─── Records for the exercise

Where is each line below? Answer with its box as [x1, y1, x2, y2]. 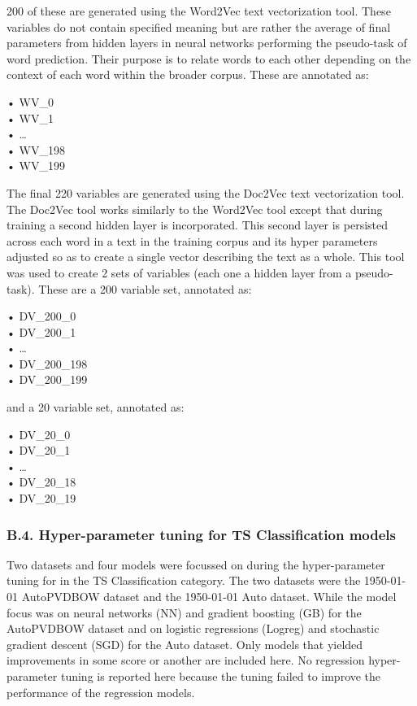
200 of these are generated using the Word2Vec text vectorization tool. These [7, 2, 391, 19]
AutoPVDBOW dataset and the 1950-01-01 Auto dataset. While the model [21, 588, 397, 605]
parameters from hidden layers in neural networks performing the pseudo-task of [7, 34, 407, 51]
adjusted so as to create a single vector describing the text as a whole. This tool [7, 248, 405, 265]
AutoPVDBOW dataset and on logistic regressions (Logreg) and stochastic [7, 620, 380, 637]
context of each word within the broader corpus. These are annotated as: [7, 66, 369, 83]
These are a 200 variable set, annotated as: [38, 280, 252, 297]
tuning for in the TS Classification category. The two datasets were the [7, 572, 361, 589]
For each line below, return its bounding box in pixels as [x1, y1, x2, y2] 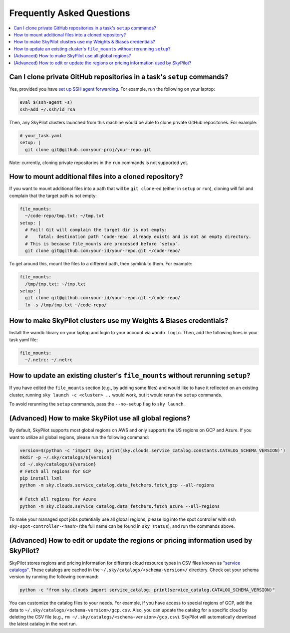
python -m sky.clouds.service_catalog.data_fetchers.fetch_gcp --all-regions [19, 482, 215, 488]
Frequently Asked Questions [9, 7, 130, 18]
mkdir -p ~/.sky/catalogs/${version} [19, 454, 112, 460]
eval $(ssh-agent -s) [19, 100, 73, 105]
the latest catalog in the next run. [9, 621, 77, 627]
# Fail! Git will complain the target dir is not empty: [25, 227, 167, 232]
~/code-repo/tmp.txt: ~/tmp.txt [25, 213, 104, 219]
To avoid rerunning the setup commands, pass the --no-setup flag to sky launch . [9, 401, 185, 407]
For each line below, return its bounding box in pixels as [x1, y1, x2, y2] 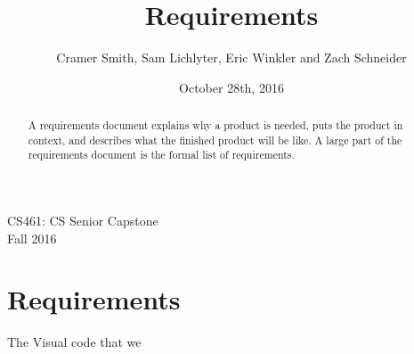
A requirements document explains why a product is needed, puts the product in [28, 118, 403, 133]
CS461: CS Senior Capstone [7, 211, 158, 230]
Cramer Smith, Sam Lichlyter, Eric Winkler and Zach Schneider [56, 48, 407, 67]
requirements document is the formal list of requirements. [28, 147, 295, 162]
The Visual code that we [7, 333, 142, 351]
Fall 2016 [7, 228, 57, 247]
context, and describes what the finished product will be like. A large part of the [28, 132, 402, 147]
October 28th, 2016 [179, 78, 284, 96]
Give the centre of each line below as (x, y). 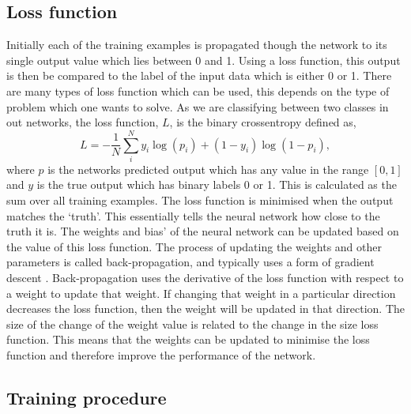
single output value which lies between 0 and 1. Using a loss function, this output (204, 60)
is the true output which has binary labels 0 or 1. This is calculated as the (217, 184)
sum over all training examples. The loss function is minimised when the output (200, 200)
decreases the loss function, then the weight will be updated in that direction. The (205, 309)
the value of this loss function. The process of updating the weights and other (194, 246)
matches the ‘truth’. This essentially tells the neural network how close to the (193, 215)
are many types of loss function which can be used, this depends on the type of (198, 90)
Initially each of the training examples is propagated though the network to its (197, 45)
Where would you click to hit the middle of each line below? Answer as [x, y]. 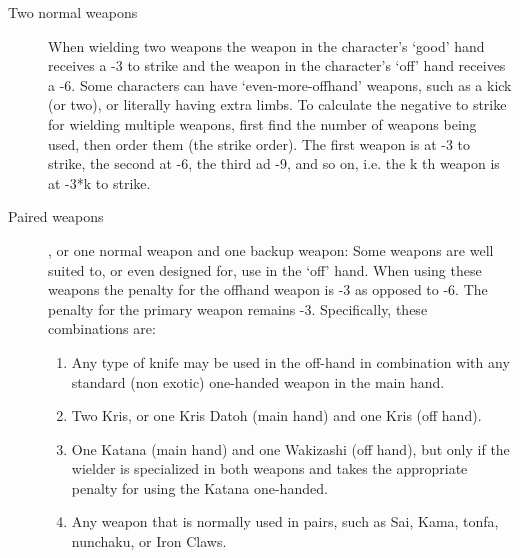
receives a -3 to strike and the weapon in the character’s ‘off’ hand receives [277, 65]
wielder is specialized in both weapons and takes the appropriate [269, 468]
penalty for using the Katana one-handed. [199, 487]
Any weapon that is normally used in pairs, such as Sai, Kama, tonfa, [285, 521]
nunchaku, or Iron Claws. [149, 541]
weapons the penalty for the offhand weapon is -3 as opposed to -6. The [268, 289]
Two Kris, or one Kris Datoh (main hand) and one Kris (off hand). [276, 415]
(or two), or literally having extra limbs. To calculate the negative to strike [277, 104]
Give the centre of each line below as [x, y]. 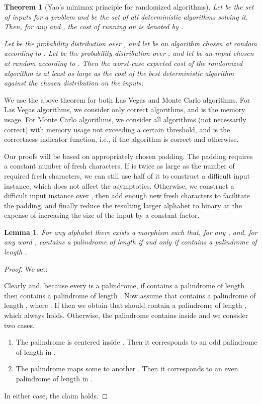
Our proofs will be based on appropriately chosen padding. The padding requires [128, 156]
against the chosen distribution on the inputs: [74, 83]
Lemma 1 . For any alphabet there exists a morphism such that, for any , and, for [131, 232]
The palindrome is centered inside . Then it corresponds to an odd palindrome [137, 342]
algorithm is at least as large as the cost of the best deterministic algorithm [119, 73]
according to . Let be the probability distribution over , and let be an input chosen [129, 53]
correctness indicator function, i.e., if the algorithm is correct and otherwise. [121, 139]
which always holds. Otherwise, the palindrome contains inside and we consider [126, 315]
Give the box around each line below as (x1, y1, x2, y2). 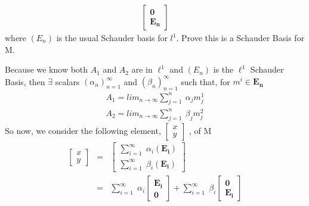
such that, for (181, 75, 230, 88)
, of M (189, 124, 212, 136)
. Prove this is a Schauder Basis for (176, 32, 305, 44)
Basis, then (5, 75, 45, 88)
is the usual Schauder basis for (56, 32, 168, 44)
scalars (55, 75, 80, 88)
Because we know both (5, 63, 88, 76)
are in (131, 63, 153, 76)
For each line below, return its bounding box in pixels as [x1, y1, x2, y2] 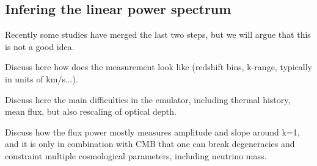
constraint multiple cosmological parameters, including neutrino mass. [5, 149, 267, 162]
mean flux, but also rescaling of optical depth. [5, 105, 177, 118]
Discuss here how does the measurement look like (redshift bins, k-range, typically [5, 60, 312, 73]
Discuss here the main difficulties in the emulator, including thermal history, [5, 93, 291, 106]
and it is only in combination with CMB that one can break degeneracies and [5, 137, 295, 150]
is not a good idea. [5, 40, 75, 52]
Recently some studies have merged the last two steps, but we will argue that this [5, 28, 311, 41]
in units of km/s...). [5, 72, 78, 85]
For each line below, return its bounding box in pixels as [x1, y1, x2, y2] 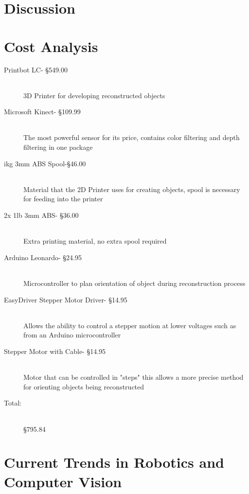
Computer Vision [4, 471, 122, 491]
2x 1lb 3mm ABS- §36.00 [4, 210, 79, 220]
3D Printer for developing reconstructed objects [23, 90, 165, 100]
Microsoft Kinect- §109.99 [4, 106, 81, 117]
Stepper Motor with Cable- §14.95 [4, 346, 106, 356]
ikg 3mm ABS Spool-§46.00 [4, 158, 86, 168]
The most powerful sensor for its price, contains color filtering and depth [23, 132, 240, 142]
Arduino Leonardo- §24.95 [4, 252, 82, 262]
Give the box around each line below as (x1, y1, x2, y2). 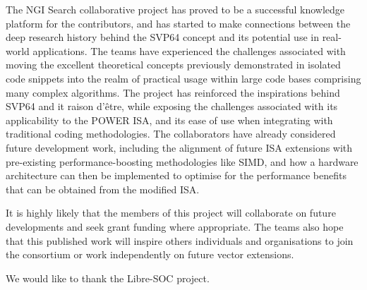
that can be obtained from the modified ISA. (6, 181, 200, 196)
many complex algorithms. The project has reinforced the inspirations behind (6, 85, 340, 99)
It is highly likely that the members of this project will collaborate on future (6, 205, 336, 220)
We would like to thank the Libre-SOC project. (6, 270, 210, 285)
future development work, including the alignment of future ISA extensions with (6, 140, 353, 155)
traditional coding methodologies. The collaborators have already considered (6, 126, 336, 141)
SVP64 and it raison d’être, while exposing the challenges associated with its (6, 99, 338, 114)
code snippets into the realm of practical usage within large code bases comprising (6, 71, 361, 85)
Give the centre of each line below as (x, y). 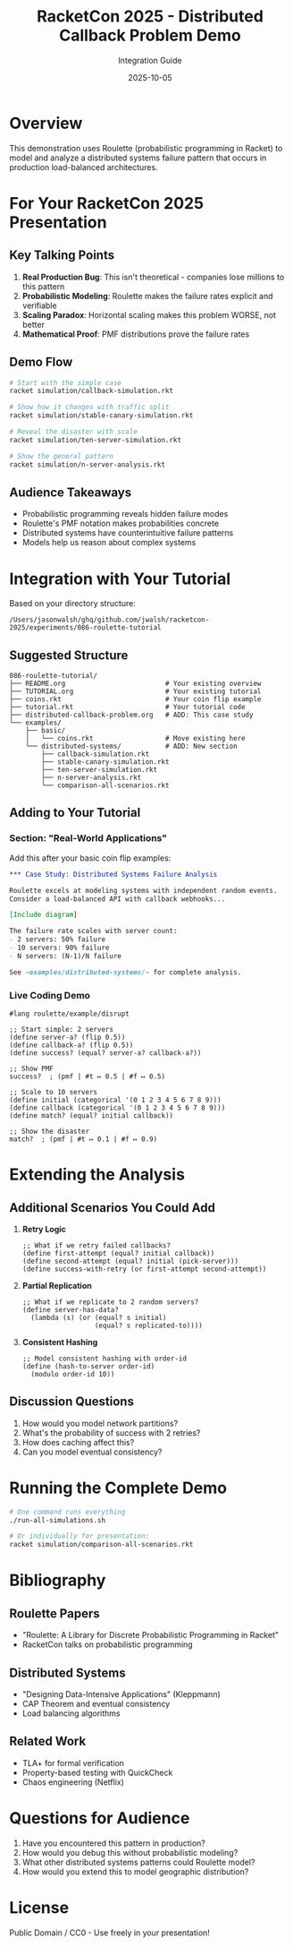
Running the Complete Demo (118, 1488)
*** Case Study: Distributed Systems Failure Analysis (113, 874)
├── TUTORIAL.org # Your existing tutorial (135, 691)
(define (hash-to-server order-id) (88, 1366)
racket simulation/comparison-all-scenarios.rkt (101, 1545)
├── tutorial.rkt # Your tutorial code (127, 708)
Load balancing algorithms (71, 1713)
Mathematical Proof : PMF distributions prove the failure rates (136, 334)

──────

Problem to work on
Pull together all lines from the data that mention the word "annotated".

Solved exercise
context of each word within the broader corpus. These are annotated as: [7, 66, 369, 83]
These are a 200 variable set, annotated as: [38, 280, 252, 297]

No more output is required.